### REQUIRED WORK
In the data below, set down exactly the lines from the one containing "BY OB BUREAU AUGUST 5, 2026" up to and including the one containing "The page's text". Leave the pictures out.

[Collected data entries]
-- Opening Marker --

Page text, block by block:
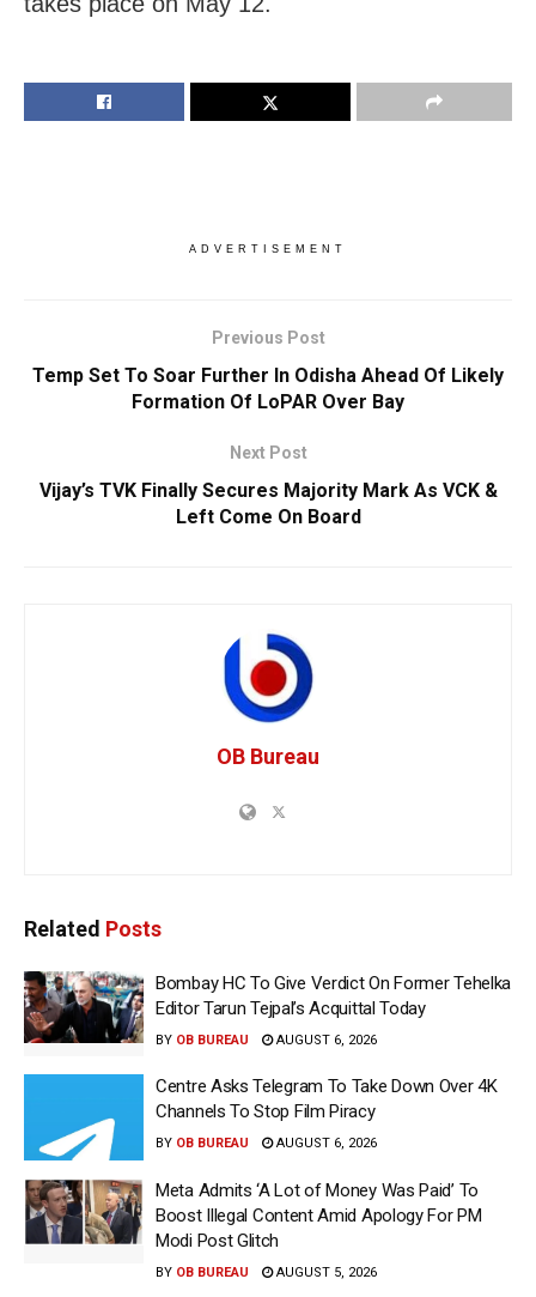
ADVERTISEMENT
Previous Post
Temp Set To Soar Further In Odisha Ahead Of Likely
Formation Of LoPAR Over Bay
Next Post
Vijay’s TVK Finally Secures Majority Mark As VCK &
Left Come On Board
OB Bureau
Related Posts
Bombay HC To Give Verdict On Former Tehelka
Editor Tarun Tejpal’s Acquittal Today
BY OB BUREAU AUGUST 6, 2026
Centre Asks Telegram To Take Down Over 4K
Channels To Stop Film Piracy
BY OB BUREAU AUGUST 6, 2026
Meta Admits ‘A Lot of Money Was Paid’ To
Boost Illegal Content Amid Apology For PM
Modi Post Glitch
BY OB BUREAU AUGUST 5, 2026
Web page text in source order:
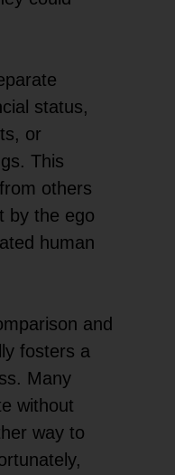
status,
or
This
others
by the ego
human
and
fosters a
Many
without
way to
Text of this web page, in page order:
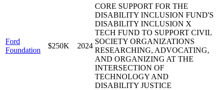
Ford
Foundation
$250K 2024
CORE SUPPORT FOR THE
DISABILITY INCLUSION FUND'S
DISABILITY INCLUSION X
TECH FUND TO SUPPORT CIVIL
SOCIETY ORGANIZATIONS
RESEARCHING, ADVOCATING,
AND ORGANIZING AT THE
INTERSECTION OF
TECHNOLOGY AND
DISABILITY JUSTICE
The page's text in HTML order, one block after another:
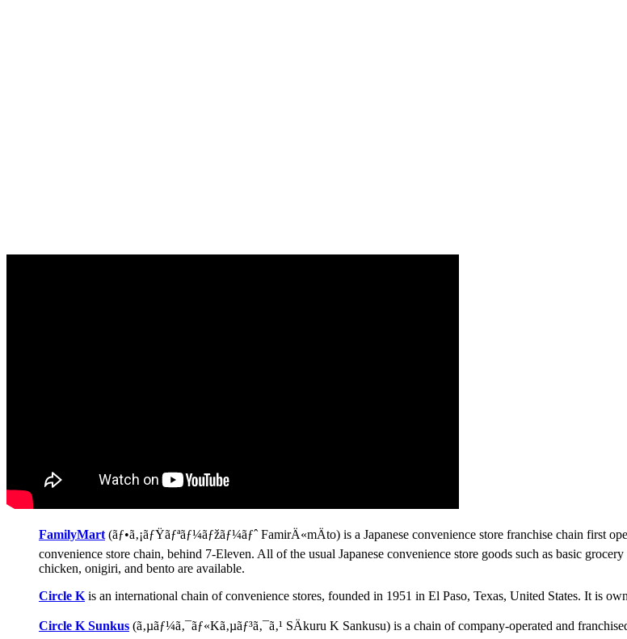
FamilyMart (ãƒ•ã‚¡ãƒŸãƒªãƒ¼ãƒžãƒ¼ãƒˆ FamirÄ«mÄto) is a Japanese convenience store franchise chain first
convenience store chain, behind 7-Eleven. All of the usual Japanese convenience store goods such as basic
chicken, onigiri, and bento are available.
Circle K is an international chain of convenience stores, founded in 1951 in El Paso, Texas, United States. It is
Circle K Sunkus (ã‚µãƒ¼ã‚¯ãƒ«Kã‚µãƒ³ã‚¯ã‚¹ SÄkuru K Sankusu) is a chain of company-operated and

-- Closing Marker --

### YOUR SOLUTION
BY OB BUREAU AUGUST 5, 2026
Web page text in source order:
status,
or
This
others
by the ego
human
and
fosters a
Many
without
way to
Text of this web page, in page order:
Ford
Foundation
$250K 2024
CORE SUPPORT FOR THE
DISABILITY INCLUSION FUND'S
DISABILITY INCLUSION X
TECH FUND TO SUPPORT CIVIL
SOCIETY ORGANIZATIONS
RESEARCHING, ADVOCATING,
AND ORGANIZING AT THE
INTERSECTION OF
TECHNOLOGY AND
DISABILITY JUSTICE
The page's text in HTML order, one block after another:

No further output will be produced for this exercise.